Your task is to repeat the entries word for word while leaving out the pictures.

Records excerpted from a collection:
———

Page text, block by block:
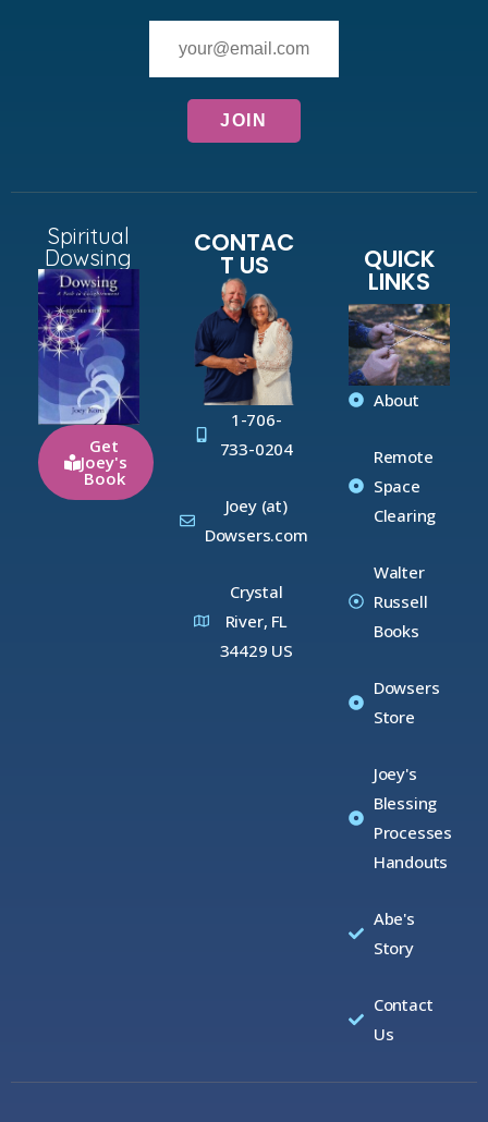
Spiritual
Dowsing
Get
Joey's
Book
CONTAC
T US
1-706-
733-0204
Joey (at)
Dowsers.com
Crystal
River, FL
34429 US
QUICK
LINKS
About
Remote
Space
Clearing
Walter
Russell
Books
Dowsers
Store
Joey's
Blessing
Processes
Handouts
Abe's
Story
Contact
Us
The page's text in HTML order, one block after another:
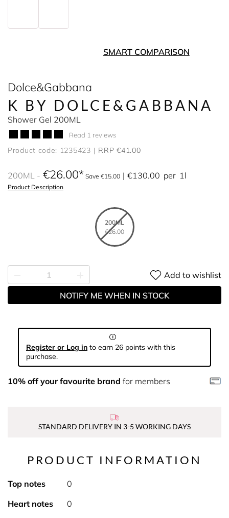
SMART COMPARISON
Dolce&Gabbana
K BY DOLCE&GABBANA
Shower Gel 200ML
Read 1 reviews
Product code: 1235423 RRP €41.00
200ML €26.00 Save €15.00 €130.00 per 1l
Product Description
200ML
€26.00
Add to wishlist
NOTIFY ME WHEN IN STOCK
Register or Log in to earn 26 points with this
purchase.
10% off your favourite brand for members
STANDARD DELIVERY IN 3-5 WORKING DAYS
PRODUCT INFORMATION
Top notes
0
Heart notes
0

———

Completed exercise:
Page text, block by block:
Spiritual
Dowsing
Get
Joey's
Book
CONTAC
T US
1-706-
733-0204
Joey (at)
Dowsers.com
Crystal
River, FL
34429 US
QUICK
LINKS
About
Remote
Space
Clearing
Walter
Russell
Books
Dowsers
Store
Joey's
Blessing
Processes
Handouts
Abe's
Story
Contact
Us
The page's text in HTML order, one block after another:
SMART COMPARISON
Dolce&Gabbana
K BY DOLCE&GABBANA
Shower Gel 200ML
Read 1 reviews
Product code: 1235423 RRP €41.00
200ML €26.00 Save €15.00 €130.00 per 1l
Product Description
200ML
€26.00
Add to wishlist
NOTIFY ME WHEN IN STOCK
Register or Log in to earn 26 points with this
purchase.
10% off your favourite brand for members
STANDARD DELIVERY IN 3-5 WORKING DAYS
PRODUCT INFORMATION
Top notes
0
Heart notes
0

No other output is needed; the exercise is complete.